CF: If you short-change the data gathering, you won’t do a good job at the decision-making. If you spend too much time on the data-gathering, you won’t be able to give enough time to get the consensus that decision-making definitely deserves.

That’s a real challenge in any situation. Clients make it harder and harder to schedule people and get them in a room at one time. The cost of facilities, the cost of people… there is this constant demand to run meetings in less time. 

SB: How do you use Stormboard with your clients?

CF: What I’m using Stormboard for is the front-end piece — we figure out where we are, establish context, and do the data-gathering. We use it leading up to a session, and in some cases, we use it again afterward. (Part of that is a conscious choice around dealing with contentious issues and wanting people to talk to each other.)

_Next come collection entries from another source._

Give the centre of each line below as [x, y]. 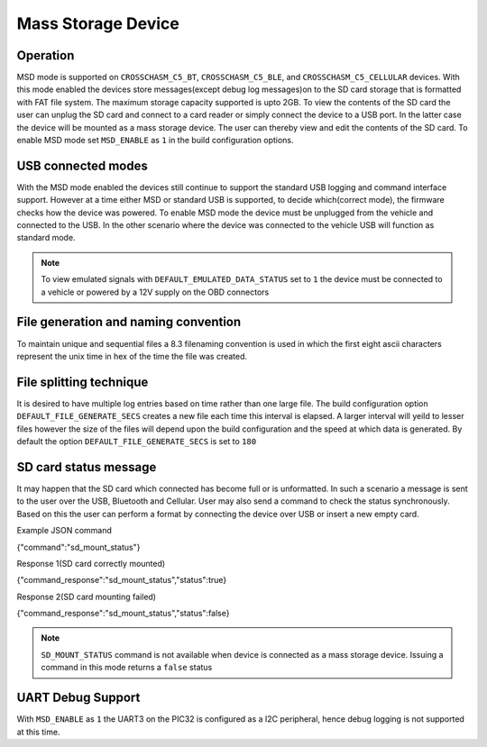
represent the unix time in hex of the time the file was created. [132, 356]
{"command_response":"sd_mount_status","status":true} [122, 580]
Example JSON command [64, 531]
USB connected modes [82, 165]
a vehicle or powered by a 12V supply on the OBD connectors [155, 292]
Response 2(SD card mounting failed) [87, 597]
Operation [46, 55]
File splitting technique [83, 382]
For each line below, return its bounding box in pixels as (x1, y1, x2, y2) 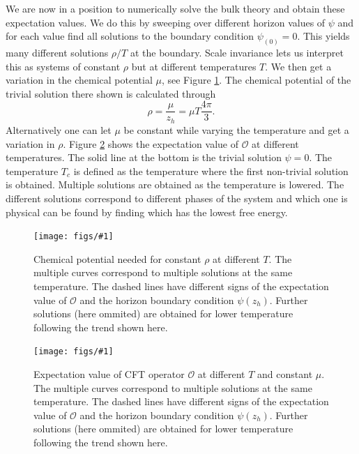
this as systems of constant (6, 59, 121, 73)
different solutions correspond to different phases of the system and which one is (6, 190, 348, 205)
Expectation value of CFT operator (33, 366, 185, 381)
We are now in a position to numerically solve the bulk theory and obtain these (6, 1, 345, 15)
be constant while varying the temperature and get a (123, 122, 349, 137)
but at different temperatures (131, 59, 257, 73)
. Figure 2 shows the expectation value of (63, 136, 238, 151)
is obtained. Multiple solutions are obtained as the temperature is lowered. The (6, 177, 344, 192)
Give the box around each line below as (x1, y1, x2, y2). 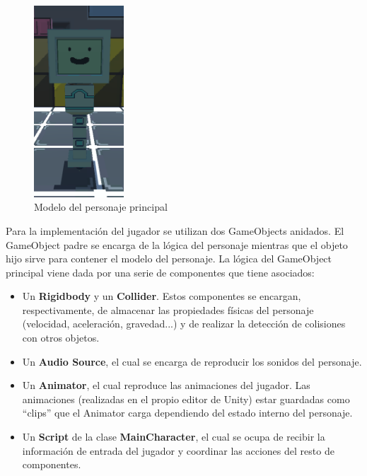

I run risk assessments in transportation safety in aviation and rail. To do a reasonably in-depth session, you typically need people for three days. We spend the first day setting context and gathering data and the next two days evaluating.

Inevitably, before Stormboard I had to come home and type that information up and format it. What I have been able to do is move all that work into Stormboard and cut these meeting times from three days to two (possibly less), and I don’t have to do any evening work.

SB: What is your favorite thing about Stormboard?

CF: The whole motto “1 minute to learn, 5 minutes to master”, that one’s pretty slick *laughs*. There’s never an hour-long meeting just to learn how to work the tool.

That’s one of the things that I liked [about Stormboard] — nobody seems to have difficulty figuring out how to use it.” 

SB: What are your favorite Stormboard features?

CF: I like the templates and the ability to be able to change the templates mid-session, whether that be to a different template or something as simple as adding another column.

I like customization of the voting as well, and I like the ability to color-code things. Typically, I work through things pretty methodically. Stormboard factors into my thinking about every single project I do simply because of the efficiency.

SB: Was there a time when Stormboard was especially helpful for you?

CF: It was the summer before my son went away to college. He had been accepted at a college in Sault St. Marie in Ontario, Canada, but he didn’t get into residence. My wife and I had to drive up to Sault St. Marie from Ottawa (a nine-hour drive) to look for a place for him to live.

But I also had a session to run.

What I did was I set up Stormboard with the entire process, wrote a series of emails, put them into Microsoft Outlook with a delay delivery option, sent participants the invitation to the Storm and drove away.

Each day, they would get an email in the morning with instructions, and later that same day, they might get a little encouragement reminder. And then, in the evenings, I would see if there were any emailed questions and check Stormboard to see if there was activity or comments. That took me 10 minutes in the evening.

And so, effectively, I was able to do two things at once.

“What Stormboard has done is allowed me to be more flexible and responsive to my client’s needs. It’s helped me make more effective use of my time and of my client’s time.”

When I teach facilitation courses, and when we are spending time on virtual tools, Stormboard is the one I demonstrate first because it has that combination of flexibility and initial ease of use.